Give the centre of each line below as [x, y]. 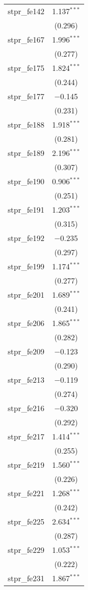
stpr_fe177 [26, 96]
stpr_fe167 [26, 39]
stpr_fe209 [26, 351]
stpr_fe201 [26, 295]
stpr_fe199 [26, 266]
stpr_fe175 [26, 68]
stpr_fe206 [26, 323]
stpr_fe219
____
> **Problem to work on**
Leaving every picture out, repeat each line of the material exactly.

> **Expected output**
Give the centre of each line below as [x, y]. 
stpr_fe177 [26, 96]
stpr_fe167 [26, 39]
stpr_fe209 [26, 351]
stpr_fe201 [26, 295]
stpr_fe199 [26, 266]
stpr_fe175 [26, 68]
stpr_fe206 [26, 323]
stpr_fe219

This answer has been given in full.